» **Exercise data**:
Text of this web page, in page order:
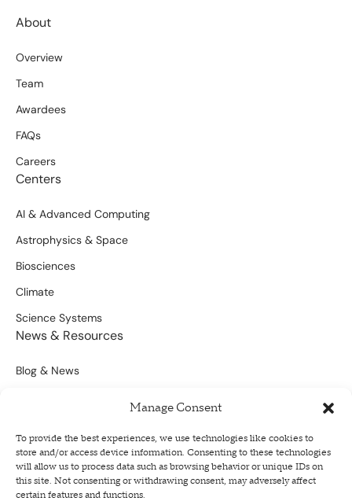
Manage Consent
To provide the best experiences, we use technologies like cookies to
store and/or access device information. Consenting to these technologies
will allow us to process data such as browsing behavior or unique IDs on
this site. Not consenting or withdrawing consent, may adversely affect
certain features and functions.
About
Overview
Team
Awardees
FAQs
Careers
Centers
AI & Advanced Computing
Astrophysics & Space
Biosciences
Climate
Science Systems
News & Resources
Blog & News
Sign Up For Our Newsletter
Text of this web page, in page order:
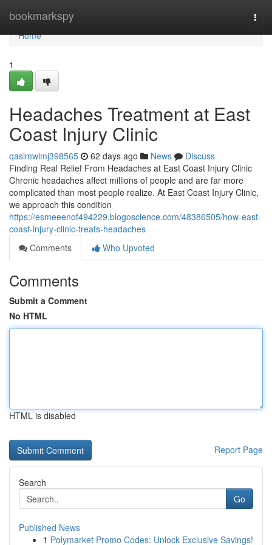
bookmarkspy
Home
Home
1
Headaches Treatment at East
Coast Injury Clinic
qasimwlmj398565 62 days ago News
Discuss
Finding Real Relief From Headaches at East Coast Injury Clinic
Chronic headaches affect millions of people and are far more
complicated than most people realize. At East Coast Injury Clinic,
we approach this condition
https://esmeeenof494229.blogoscience.com/48386505/how-east-
coast-injury-clinic-treats-headaches
Comments
Who Upvoted
Comments
Submit a Comment
No HTML
HTML is disabled
Report Page
Search
Go
Published News
1 Polymarket Promo Codes: Unlock Exclusive Savings!
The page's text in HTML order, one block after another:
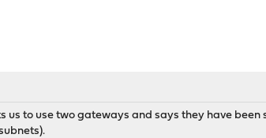
us to use two gateways and says they have
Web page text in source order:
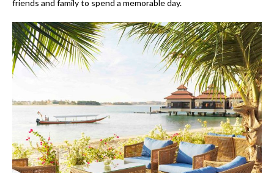
friends and family to spend a memorable day.
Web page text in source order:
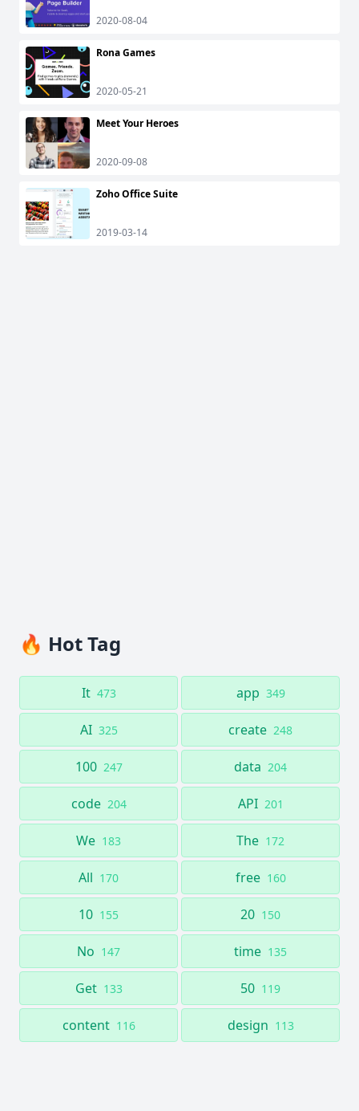
2020-08-04
Rona Games
2020-05-21
Meet Your Heroes
2020-09-08
Zoho Office Suite
2019-03-14
🔥 Hot Tag
It 473 app 349
AI 325 create 248
100 247 data 204
code 204 API 201
We 183 The 172
All 170 free 160
10 155 20 150
No 147 time 135
Get 133 50 119
content 116 design 113
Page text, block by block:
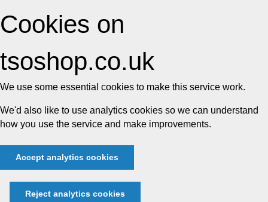
Cookies on
tsoshop.co.uk
We use some essential cookies to make this service work.
We'd also like to use analytics cookies so we can understand
how you use the service and make improvements.
Accept analytics cookies
Reject analytics cookies
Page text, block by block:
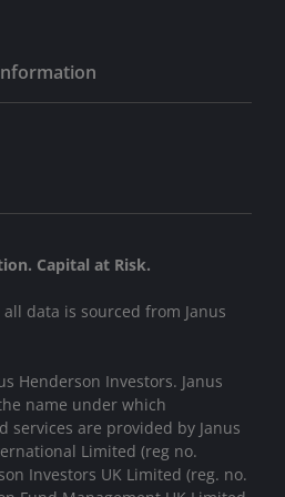
Capital at Risk.
data is sourced from Janus
Henderson Investors. Janus
name under which
services are provided by Janus
Limited (reg no.
Investors UK Limited (reg. no.
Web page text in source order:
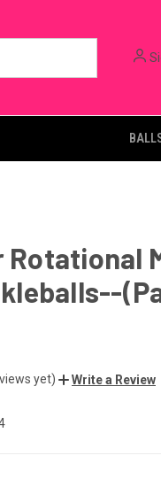
Rotational
yet) Write a Review
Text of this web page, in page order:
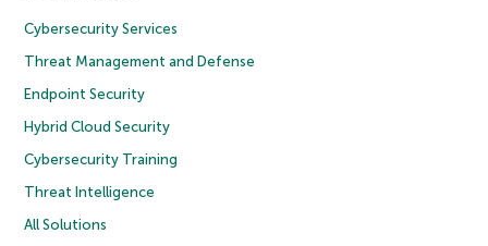
Cybersecurity Services
Threat Management and Defense
Endpoint Security
Hybrid Cloud Security
Cybersecurity Training
Threat Intelligence
All Solutions
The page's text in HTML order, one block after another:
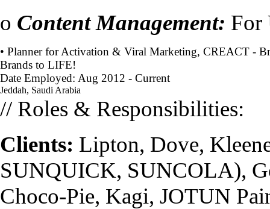
o Content Management: For
• Planner for Activation & Viral Marketing, CREACT -
Brands to LIFE!
Date Employed: Aug 2012 - Current
Jeddah, Saudi Arabia
// Roles & Responsibilities:
Clients: Lipton, Dove,
SUNQUICK, SUNCOLA),
Choco-Pie, Kagi, JOTUN
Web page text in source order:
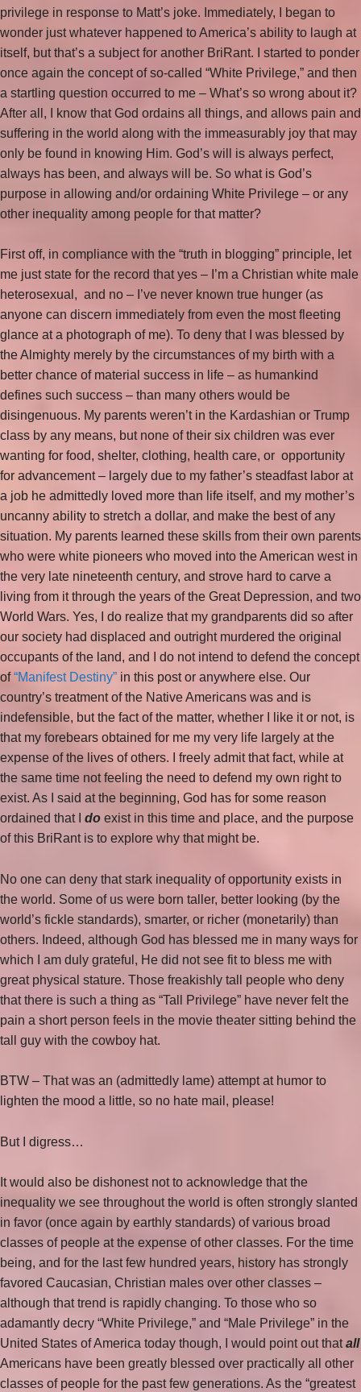
privilege in response to Matt’s joke. Immediately, I began to
wonder just whatever happened to America’s ability to laugh at
itself, but that’s a subject for another BriRant. I started to ponder
once again the concept of so-called “White Privilege,” and then
a startling question occurred to me – What’s so wrong about it?
After all, I know that God ordains all things, and allows pain and
suffering in the world along with the immeasurably joy that may
only be found in knowing Him. God’s will is always perfect,
always has been, and always will be. So what is God’s
purpose in allowing and/or ordaining White Privilege – or any
other inequality among people for that matter?
First off, in compliance with the “truth in blogging” principle, let
me just state for the record that yes – I’m a Christian white male
heterosexual, and no – I’ve never known true hunger (as
anyone can discern immediately from even the most fleeting
glance at a photograph of me). To deny that I was blessed by
the Almighty merely by the circumstances of my birth with a
better chance of material success in life – as humankind
defines such success – than many others would be
disingenuous. My parents weren’t in the Kardashian or Trump
class by any means, but none of their six children was ever
wanting for food, shelter, clothing, health care, or opportunity
for advancement – largely due to my father’s steadfast labor at
a job he admittedly loved more than life itself, and my mother’s
uncanny ability to stretch a dollar, and make the best of any
situation. My parents learned these skills from their own parents
who were white pioneers who moved into the American west in
the very late nineteenth century, and strove hard to carve a
living from it through the years of the Great Depression, and two
World Wars. Yes, I do realize that my grandparents did so after
our society had displaced and outright murdered the original
occupants of the land, and I do not intend to defend the concept
of“Manifest Destiny” in this post or anywhere else. Our
country’s treatment of the Native Americans was and is
indefensible, but the fact of the matter, whether I like it or not, is
that my forebears obtained for me my very life largely at the
expense of the lives of others. I freely admit that fact, while at
the same time not feeling the need to defend my own right to
exist. As I said at the beginning, God has for some reason
ordained that I do exist in this time and place, and the purpose
of this BriRant is to explore why that might be.
No one can deny that stark inequality of opportunity exists in
the world. Some of us were born taller, better looking (by the
world’s fickle standards), smarter, or richer (monetarily) than
others. Indeed, although God has blessed me in many ways for
which I am duly grateful, He did not see fit to bless me with
great physical stature. Those freakishly tall people who deny
that there is such a thing as “Tall Privilege” have never felt the
pain a short person feels in the movie theater sitting behind the
tall guy with the cowboy hat.
BTW – That was an (admittedly lame) attempt at humor to
lighten the mood a little, so no hate mail, please!
But I digress…
It would also be dishonest not to acknowledge that the
inequality we see throughout the world is often strongly slanted
in favor (once again by earthly standards) of various broad
classes of people at the expense of other classes. For the time
being, and for the last few hundred years, history has strongly
favored Caucasian, Christian males over other classes –
although that trend is rapidly changing. To those who so
adamantly decry “White Privilege,” and “Male Privilege” in the
United States of America today though, I would point out thatall
Americans have been greatly blessed over practically all other
classes of people for the past few generations. As the “greatest

» **Problem requirements**:
Only lines with the word "classes" belong in the answer; copy each of them from the material above.

» **Exercise result**:
classes of people at the expense of other classes. For the time
favored Caucasian, Christian males over other classes –
classes of people for the past few generations. As the “greatest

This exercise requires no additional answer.